C'est décidément à Haïti, que la poésie se transforme le mieux en roman et que de la plus cruauté du sort naît la plus grand beauté, on en a un nouvel et merveilleux exemple avec ce premier roman de Jean d'Amérique.
Quand une femme d'une rare finesse vous propose de partager ses questionnements plutôt que ses réponses, qu'elle vous ouvre ce faisant la voie d'une consolation raisonnable, qu'elle vous fait entrevoir ce qu'il y a de plus riche et de plus beau dans sa culture et ses amitiés, la lecture, alors, est décidément un immense bonheur.
En ce moment, pour visiter Manhattan, une seule solution, passez par Arles et déambulez avec Ray à travers sa ville et sa vie dans ce lumineux roman "made in Arles" mais absolument dépaysant !
Extrait :
"Les couleurs se contaminent sans cesse et échangent leurs déterminations, se compensent, s'intensifient, s'harmonisent, se neutralisent. De cet affrontement naît une danse. ce que nous percevons n'est jamais une couleur (...) c'est un jeu de couleurs qui devance et guide notre œil et dans lequel les échos et les contrastes alternent sur fond de coexistence belliqueuse ou apaisée. "
Le destin de deux frères, Franky le poète, l’intellectuelle, le rêveur. Tony, le terre-à-terre, le réaliste, le pragmatique. Deux frères unie par le sang, la misère, les galères. Et Antoine des Gommiers ? Qui est cet homme : une légende ? Un devin ? Un charlatan ?
Un roman qui prône la nécessité de (ré)enchanter le monde, l’importance du rêve, du conte, du mythe : qui savent parler et vivre à travers chacun, qui créent une histoire commune à tous. La plume de Lyonel Trouillot est absolument unique et incroyable, ces mots nous enchantent, nous heurtent, nous interrogent
Un petit coup de cœur ne rend en rien la richesse de ce roman, je peux essayer de mieux vous en parler et tenter de vous convaincre : lisez Trouillot !
Un sujet peu attrayant de premier abord : le burn-out. Mais Gaëlle Josse l'aborde sans pathos, avec délicatesse. Un roman qui touche, qui interroge, qui repositionne. Grand coup de cœur !
Attention : roman noir, très très noir. Mais touchant, prenant, lu en une journée, finalement plein d'un espoir en l'humanité. Une lecture qui reste, qui vous habite longtemps !
Un roman d'anticipation sous la forme d'un journal intime, d'une mère à son enfant à naitre. La plume de Louise Erdrich n'est plus à prouver, on apprécie sa vision du monde, sa poésie, son approche onirique. Le portrait d'une femme sous tension, entre horreur de la situation et féroce instinct de survie.

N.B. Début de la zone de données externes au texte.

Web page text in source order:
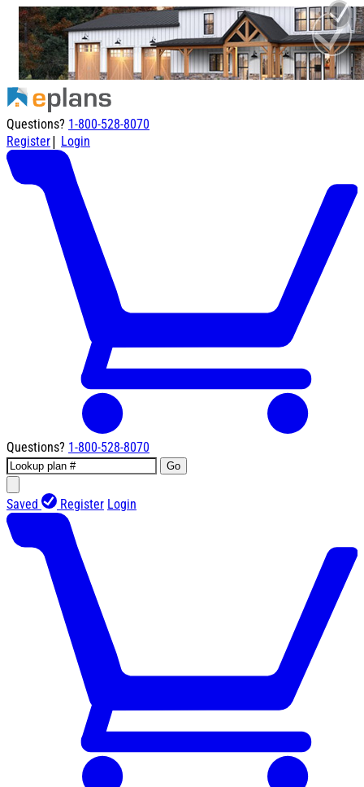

Rythmé, plein de suspens, un récit qu'on ne lâche pas !
Manuel pince-sans-rire de désarrimage généralisé, regard en coin sur les choses, mauvais esprit et belles humeurs. Comment résister à cette dure époque grâce à l'évitisme ? Des petites proses salutaires, des petits récits exemplaires !
Dans l'atmosphère envoûtante d'une demeure tourangelle, un homme vieillissant se découvre à un autre, envoyé là parce que son monde a choisi de l'y mettre quelques temps à l'écart. Nous sommes au XVIII siècle et l'écriture s'en montre digne, élégante et fine, et ce que nous découvrons ici c'est l'incroyable de Mme des Ursins et le fabuleux jeu des puissances européennes au Grand Siècle. Et puis aussi, et surtout peut-être, l'histoire du sublime amour que cet homme lui voua.
Le premier bonheur de cette nouvelle année sera peut-être de retrouver Sylvain Prudhomme en version courte ( ce sont des nouvelles) et intime. Décidément touchant, sensible, émouvant, c'est bien lui toujours, nous montrant une nouvelle facette de son écriture, toujours aussi proche, familier. Même de toute la hauteur de son grand talent.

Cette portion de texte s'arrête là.